So the following day I went out for another ride, having taken some test photos the previous evening. It's not all that intuitive! This time, I took the Nikon in the rucksack as a back-up.

Below: where the orchards end and the forest begins; my evening walk, Jakubowizna. Still not convinced by the blueness of the blue in this image taken on the Galaxy S20FE, on this walk I left the Nikon at home to test the universal suitability of the smartphone and its camera. Taken with the ultrawide lens, the equivalent of 13.5mm on a 35mm camera. Given that the number of pixels is half of that in the Nikon, and that the sensor is much smaller, it stands to reason that the image won't be nearly as good if blown up to 30" x 20". However, as an image on a blog page - it will do more than adequately.

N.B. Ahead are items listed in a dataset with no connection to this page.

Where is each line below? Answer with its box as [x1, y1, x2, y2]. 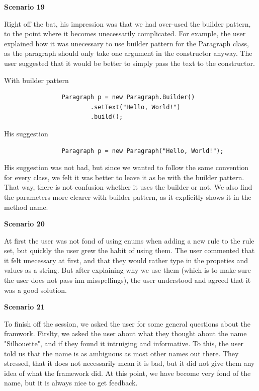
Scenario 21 [4, 301, 45, 312]
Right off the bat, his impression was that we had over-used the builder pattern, [4, 18, 251, 29]
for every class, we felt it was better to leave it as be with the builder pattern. [4, 172, 244, 182]
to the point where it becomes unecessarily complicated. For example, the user [4, 28, 246, 39]
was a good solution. [4, 284, 67, 295]
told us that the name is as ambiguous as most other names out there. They [4, 348, 239, 358]
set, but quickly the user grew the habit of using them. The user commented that [4, 245, 255, 256]
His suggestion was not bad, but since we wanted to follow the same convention [4, 162, 249, 173]
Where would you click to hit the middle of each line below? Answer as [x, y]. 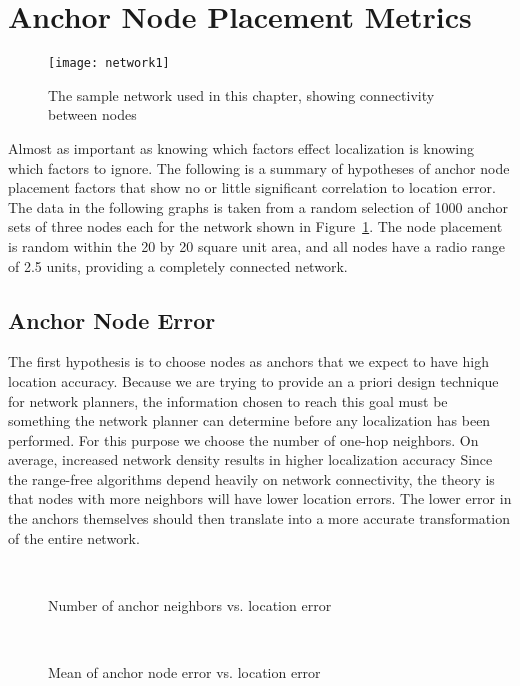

Now for a shot using the telephoto lens (below). This is the equivalent of 76mm on a 35mm camera, so a very mild telephoto, more of a portrait focal length. There are also digital (rather than optical) zoom possibilities, but because of potential camera shake it makes more sense to crop the image in Photoshop rather than to zoom in digitally. This is the farm track leading up from Grobice towards Adamów Rososki.
 

Let's look then side by side, how the camera and the phone compare. Below: not identical shots, but you get the picture. On the left, the Nikon D3500 with lens set at 27mm (35mm equiv.), with polarising filter. To the right, the Galaxy S20FE image taken with its ultrawide lens (13.5mm in 35mm equiv.), and taken from closer in. The .RAW image was processed in Photoshop Camera Raw, something you can't do when shooting .jpg-only shots on the Galaxy S20FE. Yes, you can use Photoshop - but compared to Camera Raw, Photoshop lacks the fine control when it comes to extracting the most detail from highlight and shadow areas, as well as colour balance and saturation. In the final analysis, the better image is the one that most accurately matches what the photographer saw and felt at the time - the one that better reflects the qualia experience of the moment. In this case, for me, it's the Nikon image, left.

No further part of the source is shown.